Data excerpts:

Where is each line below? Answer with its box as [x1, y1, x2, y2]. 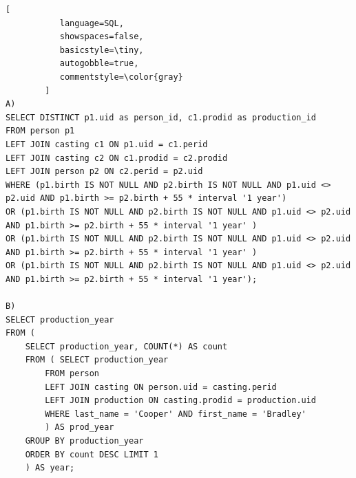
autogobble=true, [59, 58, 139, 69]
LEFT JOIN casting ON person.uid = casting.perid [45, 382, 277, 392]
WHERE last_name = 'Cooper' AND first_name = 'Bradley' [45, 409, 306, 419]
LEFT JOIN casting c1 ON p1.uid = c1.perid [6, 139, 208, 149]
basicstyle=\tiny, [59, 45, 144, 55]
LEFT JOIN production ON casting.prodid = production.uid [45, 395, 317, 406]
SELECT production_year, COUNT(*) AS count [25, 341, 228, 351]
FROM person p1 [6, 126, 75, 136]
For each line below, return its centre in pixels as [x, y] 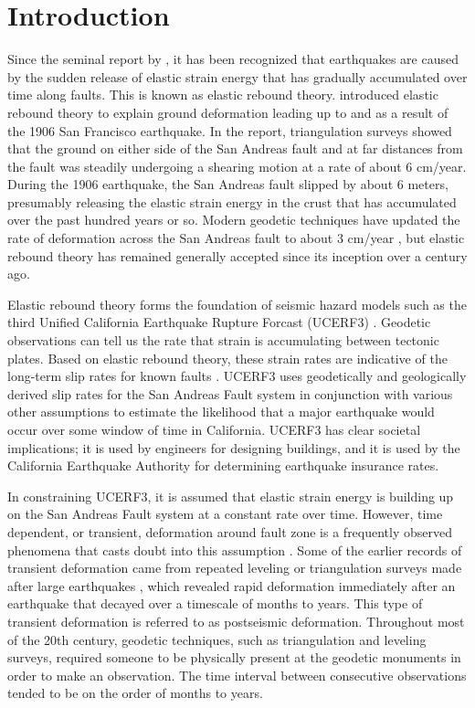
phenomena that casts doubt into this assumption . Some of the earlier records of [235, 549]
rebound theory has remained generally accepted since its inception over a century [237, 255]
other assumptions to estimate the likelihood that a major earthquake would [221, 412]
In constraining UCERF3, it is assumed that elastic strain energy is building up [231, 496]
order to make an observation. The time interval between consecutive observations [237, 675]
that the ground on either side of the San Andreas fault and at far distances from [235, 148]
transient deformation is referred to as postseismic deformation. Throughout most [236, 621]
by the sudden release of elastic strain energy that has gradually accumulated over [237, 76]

==

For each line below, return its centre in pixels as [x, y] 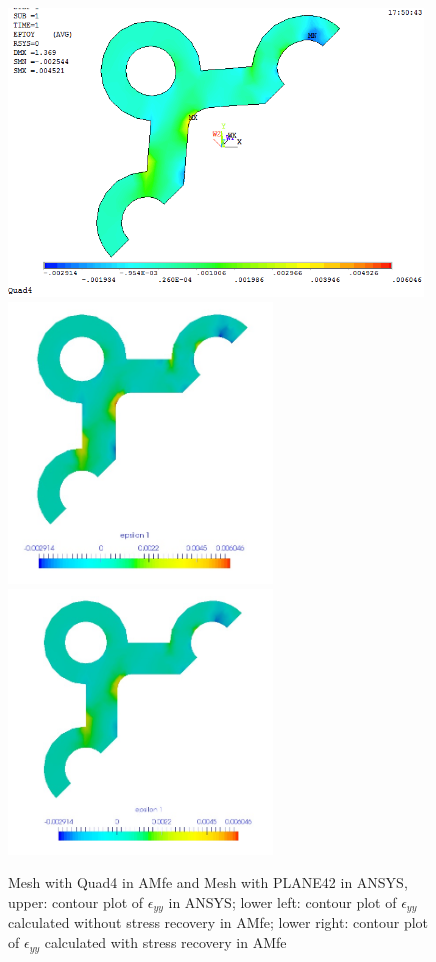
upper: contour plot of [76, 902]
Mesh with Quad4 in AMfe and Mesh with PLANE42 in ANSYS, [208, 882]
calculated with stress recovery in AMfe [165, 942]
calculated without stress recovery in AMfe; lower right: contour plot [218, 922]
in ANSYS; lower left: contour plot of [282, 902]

- [Problem to work on]: Copy only these lines from the records above, exactly: the one with "Where is each", the one with "by the sudden", and those between. Skip the pictures.

- [Exercise output]:
Where is each line below? Answer with its box as [x1, y1, x2, y2]. 
autogobble=true, [59, 58, 139, 69]
LEFT JOIN casting ON person.uid = casting.perid [45, 382, 277, 392]
WHERE last_name = 'Cooper' AND first_name = 'Bradley' [45, 409, 306, 419]
LEFT JOIN casting c1 ON p1.uid = c1.perid [6, 139, 208, 149]
basicstyle=\tiny, [59, 45, 144, 55]
LEFT JOIN production ON casting.prodid = production.uid [45, 395, 317, 406]
SELECT production_year, COUNT(*) AS count [25, 341, 228, 351]
FROM person p1 [6, 126, 75, 136]
For each line below, return its centre in pixels as [x, y] 
phenomena that casts doubt into this assumption . Some of the earlier records of [235, 549]
rebound theory has remained generally accepted since its inception over a century [237, 255]
other assumptions to estimate the likelihood that a major earthquake would [221, 412]
In constraining UCERF3, it is assumed that elastic strain energy is building up [231, 496]
order to make an observation. The time interval between consecutive observations [237, 675]
that the ground on either side of the San Andreas fault and at far distances from [235, 148]
transient deformation is referred to as postseismic deformation. Throughout most [236, 621]
by the sudden release of elastic strain energy that has gradually accumulated over [237, 76]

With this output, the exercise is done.